To attract the attention of a honey hunter the honeyguide emits a distinctive chattering call 5.

 

They then flit from tree to tree, towards the honey bee nest, perching and spreading the tail to expose two conspicuous white spots.

This behaviour was reported as long ago as 1588. João dos Santos, a Portuguese missionary, described the ability of the bird to lead honey hunters to bees’ nests (and also described how the bird would enter the church to eat the wax candles).

Guiding by honeyguides is very effective.

The honey hunters have learned to recognise the distinctive call, flight and perching activity of the bird 6. Studies have shown that ~75% of guiding events lead to the successful identification of at least one nest. 95% of these were honey bees nests and the remainder were stingless bees.

Smoke ’em out

Once the nest has been located the honey hunter uses smoke to calm the bees. Often the nests are located high up in the tree so the hunters attach some smouldering wood to a long pole and hold it near the nest entrance. They can then climb the tree and approach safely.

There are no bee suits or veils used … many of the photographs of honey hunters I’ve seen show them wearing just sandals and shorts.

The entrance is widened with a machete and the honey-laden combs are extracted intact and lowered to the ground … no doubt after a little ‘quality control’.

It’s not just humans who value honey … chimpanzees love the stuff as well, but they eat less than 1% of the honey consumed by humans in the same area. Chimpanzees, although known to use tools, do not know how to exploit fire. They are therefore ineffective honey hunters.

In a multi-year study of chimps in the Kibale National Park, Uganda, about 60% of of bees’ nests were successfully defended by the bees, driving the chimps away by stinging them. In contrast, human honey hunters are never driven away after smoking the nest.

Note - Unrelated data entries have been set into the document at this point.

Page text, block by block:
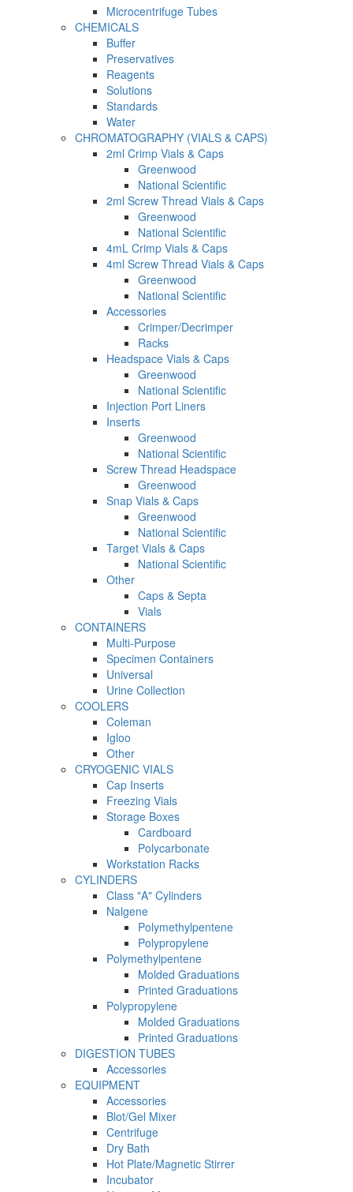
Microcentrifuge Tubes
CHEMICALS
Buffer
Preservatives
Reagents
Solutions
Standards
Water
CHROMATOGRAPHY (VIALS & CAPS)
2ml Crimp Vials & Caps
Greenwood
National Scientific
2ml Screw Thread Vials & Caps
Greenwood
National Scientific
4mL Crimp Vials & Caps
4ml Screw Thread Vials & Caps
Greenwood
National Scientific
Accessories
Crimper/Decrimper
Racks
Headspace Vials & Caps
Greenwood
National Scientific
Injection Port Liners
Inserts
Greenwood
National Scientific
Screw Thread Headspace
Greenwood
Snap Vials & Caps
Greenwood
National Scientific
Target Vials & Caps
National Scientific
Other
Caps & Septa
Vials
CONTAINERS
Multi-Purpose
Specimen Containers
Universal
Urine Collection
COOLERS
Coleman
Igloo
Other
CRYOGENIC VIALS
Cap Inserts
Freezing Vials
Storage Boxes
Cardboard
Polycarbonate
Workstation Racks
CYLINDERS
Class "A" Cylinders
Nalgene
Polymethylpentene
Polypropylene
Polymethylpentene
Molded Graduations
Printed Graduations
Polypropylene
Molded Graduations
Printed Graduations
DIGESTION TUBES
Accessories
EQUIPMENT
Accessories
Blot/Gel Mixer
Centrifuge
Dry Bath
Hot Plate/Magnetic Stirrer
Incubator

Smoke is the key component needed for successful robbing of the nest by the honey hunters.

Two way communication

So, the honeyguide signals – with calls and its characteristic behaviour – to the honey hunter, guiding them to the nest site. The honey hunter can ‘read’ and understand these signals and can accurately home in on the nest.

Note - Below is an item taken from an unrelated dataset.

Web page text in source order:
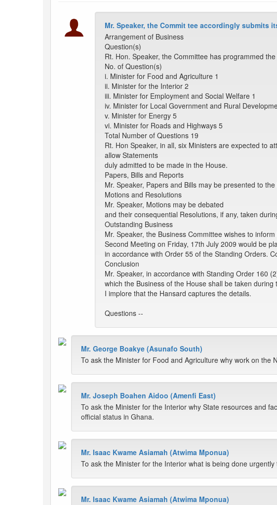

But what if you are a honey hunter and, as you start your foraging, there are no honeyguides to be seen or heard?

This is where the close relationship between the honeyguide and the honey hunter becomes even more extraordinary.

The honey hunter calls to attract the honeyguide. 

Not just any call, but a specific call … and to add an additional level of complexity, different tribes use different specific calls to attract honeyguides.

Remember, these are wild birds. 

We’re all used to communicating with domesticated animals … “Here Fido!” 7, but a specific call to attract a wild animal is probably unique.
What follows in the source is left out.